The cyclist traveled the distance between points A and B in 3 hours. On the way back, he increased the speed by 2 km / h.
The cyclist traveled the distance between points A and B in 3 hours. On the way back, he increased the speed by 2 km / h. Therefore, the cyclist spent 30 minutes less on this path.
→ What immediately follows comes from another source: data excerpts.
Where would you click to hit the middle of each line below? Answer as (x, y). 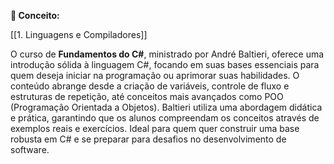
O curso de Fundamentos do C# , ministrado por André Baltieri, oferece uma (167, 54)
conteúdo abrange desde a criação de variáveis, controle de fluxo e (150, 86)
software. (30, 149)
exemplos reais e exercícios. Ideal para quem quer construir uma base (155, 128)
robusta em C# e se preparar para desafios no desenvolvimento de (148, 139)
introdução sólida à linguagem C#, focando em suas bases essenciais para (165, 64)
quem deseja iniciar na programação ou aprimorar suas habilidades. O (155, 75)
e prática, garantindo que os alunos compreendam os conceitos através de (165, 118)
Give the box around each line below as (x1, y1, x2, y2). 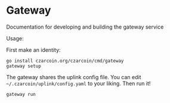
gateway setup (6, 63, 42, 69)
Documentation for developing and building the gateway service (6, 23, 164, 30)
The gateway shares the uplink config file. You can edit (6, 73, 141, 80)
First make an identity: (6, 46, 61, 54)
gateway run (6, 91, 36, 97)
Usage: (6, 35, 24, 42)
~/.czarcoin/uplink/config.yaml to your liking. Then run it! (6, 80, 151, 87)
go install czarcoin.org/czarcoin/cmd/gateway (6, 58, 124, 64)
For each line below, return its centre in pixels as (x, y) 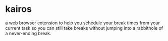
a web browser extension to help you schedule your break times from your (83, 23)
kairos (18, 9)
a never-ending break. (28, 33)
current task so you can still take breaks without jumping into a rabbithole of (84, 28)
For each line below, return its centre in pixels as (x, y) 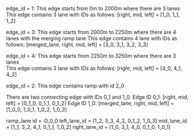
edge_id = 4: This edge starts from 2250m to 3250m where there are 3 (91, 56)
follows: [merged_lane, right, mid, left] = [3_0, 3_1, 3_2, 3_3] (77, 44)
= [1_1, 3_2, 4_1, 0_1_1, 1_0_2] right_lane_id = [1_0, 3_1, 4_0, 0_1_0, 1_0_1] (88, 127)
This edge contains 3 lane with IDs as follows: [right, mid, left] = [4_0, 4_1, (94, 68)
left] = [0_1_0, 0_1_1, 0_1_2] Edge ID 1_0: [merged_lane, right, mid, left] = (90, 103)
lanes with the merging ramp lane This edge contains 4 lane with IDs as (92, 38)
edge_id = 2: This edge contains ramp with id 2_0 (65, 86)
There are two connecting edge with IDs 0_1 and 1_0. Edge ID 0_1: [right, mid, (98, 97)
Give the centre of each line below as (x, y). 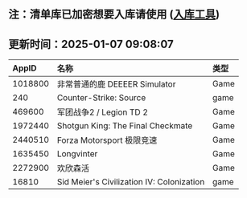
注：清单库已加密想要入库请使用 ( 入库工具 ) (114, 14)
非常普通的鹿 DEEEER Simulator (116, 84)
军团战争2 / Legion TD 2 (103, 112)
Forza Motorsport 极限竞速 (107, 140)
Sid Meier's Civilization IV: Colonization (131, 182)
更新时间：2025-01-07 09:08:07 (91, 44)
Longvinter (77, 154)
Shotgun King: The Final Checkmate (125, 126)
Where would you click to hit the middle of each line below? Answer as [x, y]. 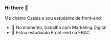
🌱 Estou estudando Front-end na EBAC [51, 33]
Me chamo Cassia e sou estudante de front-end [53, 18]
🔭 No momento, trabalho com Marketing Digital [59, 27]
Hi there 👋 [17, 8]
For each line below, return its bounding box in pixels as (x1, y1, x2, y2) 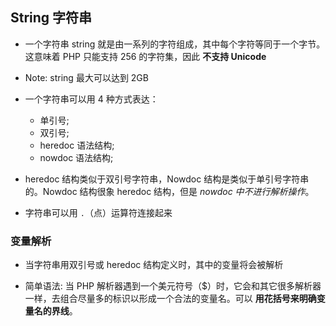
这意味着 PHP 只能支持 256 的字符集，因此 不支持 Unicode (24, 50, 267, 62)
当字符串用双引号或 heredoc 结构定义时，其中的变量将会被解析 (24, 259, 284, 271)
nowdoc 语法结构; (39, 151, 114, 163)
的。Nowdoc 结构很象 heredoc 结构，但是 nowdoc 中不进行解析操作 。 (24, 185, 315, 197)
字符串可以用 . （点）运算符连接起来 (24, 206, 173, 218)
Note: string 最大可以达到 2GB (24, 71, 149, 83)
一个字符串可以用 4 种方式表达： (24, 93, 159, 105)
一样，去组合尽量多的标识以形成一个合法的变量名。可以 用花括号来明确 (24, 293, 317, 305)
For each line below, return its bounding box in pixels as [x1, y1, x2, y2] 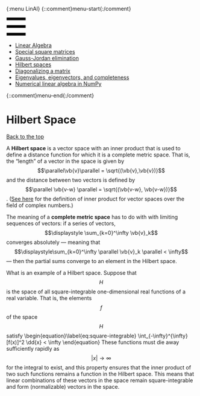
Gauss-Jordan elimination [14, 54, 80, 62]
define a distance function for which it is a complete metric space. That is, [6, 151, 190, 158]
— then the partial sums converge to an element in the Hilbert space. [6, 257, 177, 264]
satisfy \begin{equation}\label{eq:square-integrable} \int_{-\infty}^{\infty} [6, 332, 188, 339]
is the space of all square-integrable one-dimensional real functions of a [6, 288, 186, 295]
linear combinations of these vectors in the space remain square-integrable [6, 377, 193, 384]
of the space [6, 313, 38, 321]
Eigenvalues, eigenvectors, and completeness [14, 74, 130, 81]
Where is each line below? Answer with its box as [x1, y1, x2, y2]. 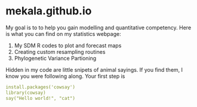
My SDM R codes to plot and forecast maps [14, 42, 122, 49]
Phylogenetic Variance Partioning [14, 54, 97, 62]
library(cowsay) [5, 90, 46, 96]
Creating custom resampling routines [14, 48, 106, 55]
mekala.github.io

At what speed did the cyclist go from point A to point B?
1. Suppose that the speed of the cyclist on the way from point A to point B was x km per hour.
2. Being on the way for 3 hours, he traveled the path (x * 3) = 3 km.
3. On the way back, the cyclist was driving at a speed of (x + 2) km per hour.
4. Since the cyclist spent 30 minutes less on the way back, therefore he was on the way for 3 hours – 30 minutes = 2 hours 30 minutes or 2.5 hours.
5. The path he traveled on the way back is 2.5 * (x + 2) km.
6. Let’s make an equation and find out the speed of the cyclist on the path and point A to point B, if both paths are equal.
3x = 2.5 * (x + 2);
3x = 2.5x + 5;
3x – 2.5x = 5;
0.5x = 5;
x = 5 / 0.5;
x = 10 km per hour.
Answer: The speed of a cyclist on the way from point A to point B is 10 km per hour.